Tudo, até então, era precário, sem nenhum conforto. Muita gente abrigava-se em toscos ranchinhos construídos com troncos de palmito, não havia energia elétrica, água só com a perfuração de poços, as estradas eram precárias, repletas de atoleiros durante grande parte do ano. As cidades não passavam de amontoados de casas, apenas com uma, nem sempre convincente, perspectiva de futuro. Parecia um despropósito acreditar que valeria a pena investir nesse novo lugar. Mas, a despeito disso tudo, o engenheiro agrônomo estava resoluto do que pretendia para si. Não cogitava, de forma alguma, rever sua decisão e tomar o caminho de volta, conformar-se em assumir os negócios da família em Santos, onde a vida certamente seria bem mais fácil e previsível.
Anníbal aprovaria as terras que lhe foram apresentadas em uma gleba situada no nascente patrimônio de Uniflor, município de Capelinha, hoje Nova Esperança. Adquiriu 35 alqueires paulistas ao preço de 24 contos, pagáveis em quatro anos com juro fixo de 7% ao ano. Ali, já em 1950, com recursos emprestados pelo pai, derrubaria a mata e plantaria o seu cafezal. O futuro parecia começar a definir-se. Não contava, contudo, com um convite que lhe fora formalizado nessa mesma época para prestar serviços de engenheiro agrônomo ao escritório da Companhia Melhoramentos em Maringá, a qual estruturava equipe de funcionários e preparava-se para novos desafios. Com certeza, a escolha pelo Paraná havia sido acertada e estava ele agora, recémformado, com propriedade para cuidar e uma ocupação em que poderia aplicar o conhecimento adquirido na faculdade.

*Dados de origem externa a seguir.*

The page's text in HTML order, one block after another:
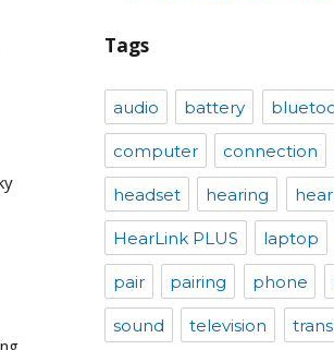
Tags
audio battery
computer connection
headset hearing
HearLink PLUS laptop
pair pairing phone
sound television
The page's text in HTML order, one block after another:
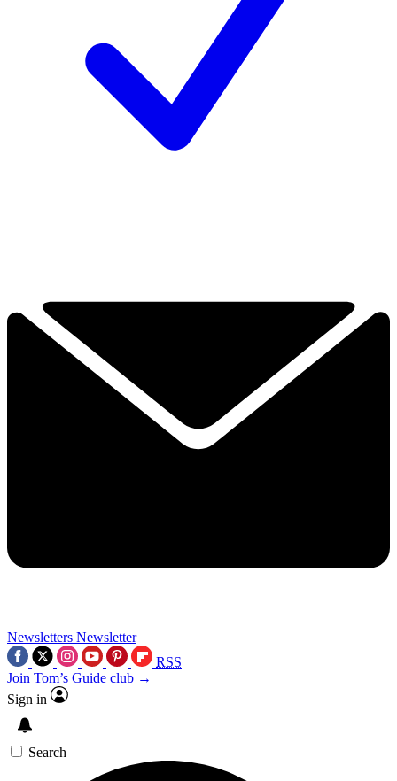
Newsletters Newsletter
RSS
Join Tom’s Guide club →
Sign in
Search
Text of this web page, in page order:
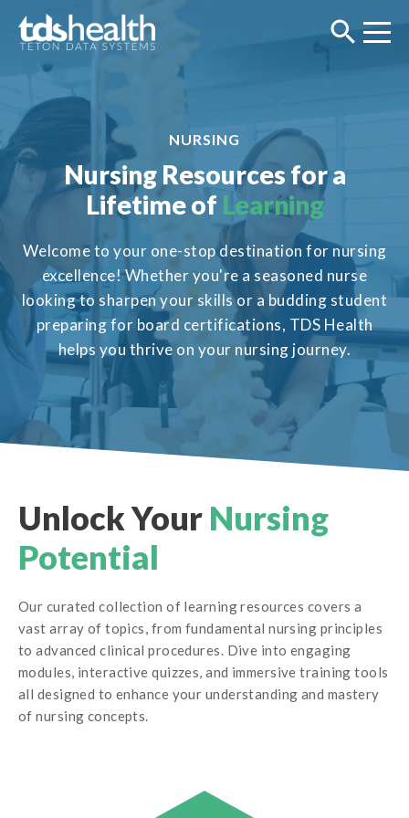
NURSING
Nursing Resources for a
Lifetime of Learning
Welcome to your one-stop destination for nursing
excellence! Whether you're a seasoned nurse
looking to sharpen your skills or a budding student
preparing for board certifications, TDS Health
helps you thrive on your nursing journey.
Unlock Your Nursing
Potential
Our curated collection of learning resources covers a
vast array of topics, from fundamental nursing principles
to advanced clinical procedures. Dive into engaging
modules, interactive quizzes, and immersive training tools
all designed to enhance your understanding and mastery
of nursing concepts.

Para aceitar a função, entretanto, impôs uma condição, feita diretamente ao diretor-gerente da empresa em São Paulo, Hermann Moraes Barros, com quem encontrou-se para uma entrevista: embora contente com os rumos de sua vida, só viria em definitivo para Maringá quando estivesse casado. Aguardava-lhe em Piracicaba a noiva Apparecida Thereza Azevedo, que, igualmente decidida, havia assegurado a Anníbal a disposição de deixar para trás as regalias de casa e o conforto em sua cidade para acompanhá-lo. O diretor não só aprovou a atitude do jovem engenheiro como elogiou-a. Solteiro, concordou Barros, dificilmente conseguiria aquele moço permanecer em Maringá, cidadezinha de escassos atrativos.
Anníbal e Apparecida casaram-se e foi no bissexto 1952, exatamente a 29 de fevereiro, depois de uma longa viagem de jipe, que o casal chegaria à cidade. Lembra o engenheiro que durante quase todo o percurso a esposa suportou sem reclamar o cansaço e a demora, mas já próximo de Mandaguari, perguntou ao marido, aflita, se Maringá ainda estava muito longe...

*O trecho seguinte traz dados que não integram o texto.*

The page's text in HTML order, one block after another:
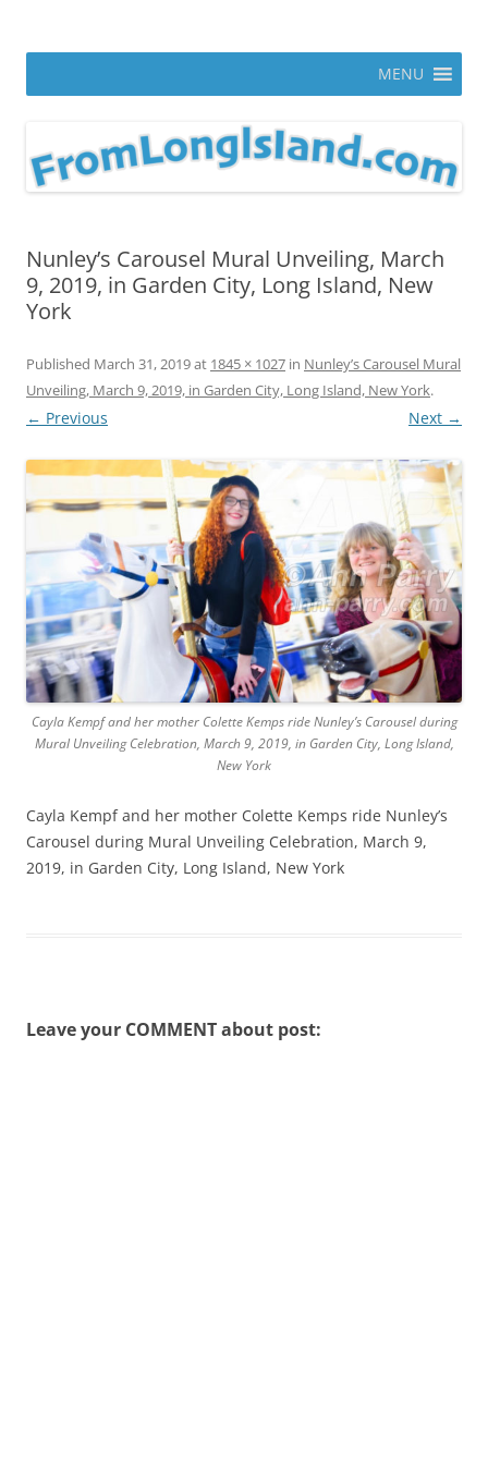
MENU
Nunley’s Carousel Mural Unveiling, March
9, 2019, in Garden City, Long Island, New
York
Published March 31, 2019at 1845 × 1027 in Nunley’s Carousel Mural
Unveiling, March 9, 2019, in Garden City, Long Island, New York.
← Previous Next →
Cayla Kempf and her mother Colette Kemps ride Nunley’s Carousel during
Mural Unveiling Celebration, March 9, 2019, in Garden City, Long Island,
New York
Cayla Kempf and her mother Colette Kemps ride Nunley’s
Carousel during Mural Unveiling Celebration, March 9,
2019, in Garden City, Long Island, New York
Leave your COMMENT about post:
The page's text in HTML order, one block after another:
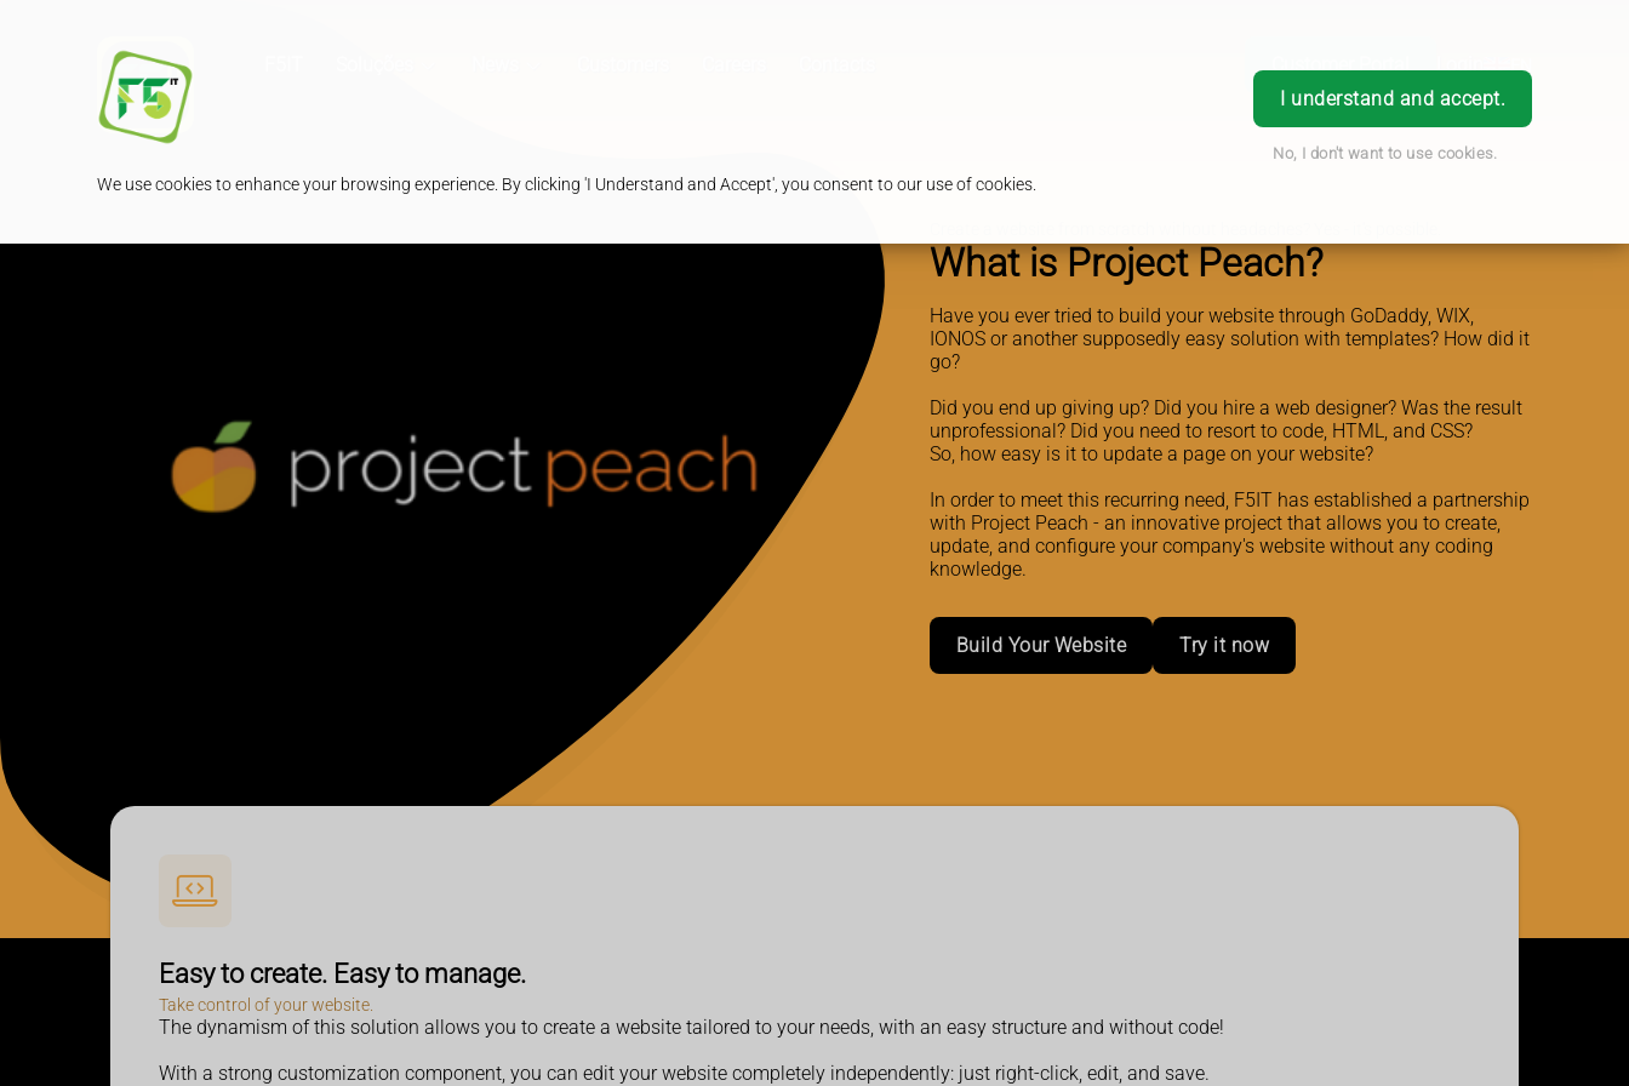
We use cookies to enhance your browsing experience. By clicking 'I Understand and Accept', you consent to our use of cookies.
I understand and accept.
No, I don't want to use cookies.
Customer Portal Login
What is Project Peach?
Have you ever tried to build your website through GoDaddy, WIX,
IONOS or another supposedly easy solution with templates? How did it
go?
Did you end up giving up? Did you hire a web designer? Was the result
unprofessional? Did you need to resort to code, HTML, and CSS?
So, how easy is it to update a page on your website?
In order to meet this recurring need, F5IT has established a partnership
with Project Peach - an innovative project that allows you to create,
update, and configure your company's website without any coding
knowledge.
Build Your Website Try it now
Easy to create. Easy to manage.
Take control of your website.
The dynamism of this solution allows you to create a website tailored to your needs, with an easy structure and without code!
With a strong customization component, you can edit your website completely independently: just right-click, edit, and save.

Na cidade, ocuparam inicialmente uma casa próxima ao escritório da Companhia, numa rua poeirenta, que viria a ser a Avenida Duque de Caxias, e assim começaram a vida de casados. Quatro filhos nasceriam dessa união: Carmen Lúcia, Antonio Carlos, Júlio e Anníbal.

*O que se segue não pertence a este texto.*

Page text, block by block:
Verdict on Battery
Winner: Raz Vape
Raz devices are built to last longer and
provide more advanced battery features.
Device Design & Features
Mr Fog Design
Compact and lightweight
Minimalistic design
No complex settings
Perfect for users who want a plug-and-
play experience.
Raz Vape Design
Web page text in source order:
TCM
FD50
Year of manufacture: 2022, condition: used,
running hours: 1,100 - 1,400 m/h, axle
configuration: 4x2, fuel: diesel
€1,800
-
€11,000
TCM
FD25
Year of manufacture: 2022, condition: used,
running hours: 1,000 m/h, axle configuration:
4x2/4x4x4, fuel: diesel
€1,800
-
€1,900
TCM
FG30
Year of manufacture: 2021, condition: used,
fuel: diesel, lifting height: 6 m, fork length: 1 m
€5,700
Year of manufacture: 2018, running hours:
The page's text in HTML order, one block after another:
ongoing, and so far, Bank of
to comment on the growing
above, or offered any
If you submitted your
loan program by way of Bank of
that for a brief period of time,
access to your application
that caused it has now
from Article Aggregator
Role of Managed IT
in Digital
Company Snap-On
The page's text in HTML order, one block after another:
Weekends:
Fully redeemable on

O engenheiro Anníbal fora contratado para trabalhar no Horto Florestal, mas, em 1953, a empresa já começava a investir na formação de pequenas lavouras de café, com o máximo de 100 mil pés cada uma, que foram plantadas sob a responsabilidade do engenheiro agrônomo nas fazendas Pitanga, município de Uniflor, Ipiranga e Fartura, em Paranacity, Mururê, Pau d'Alho e Boa Esperança, em Terra Boa, e Tuneiras, em Tuneiras do Oeste.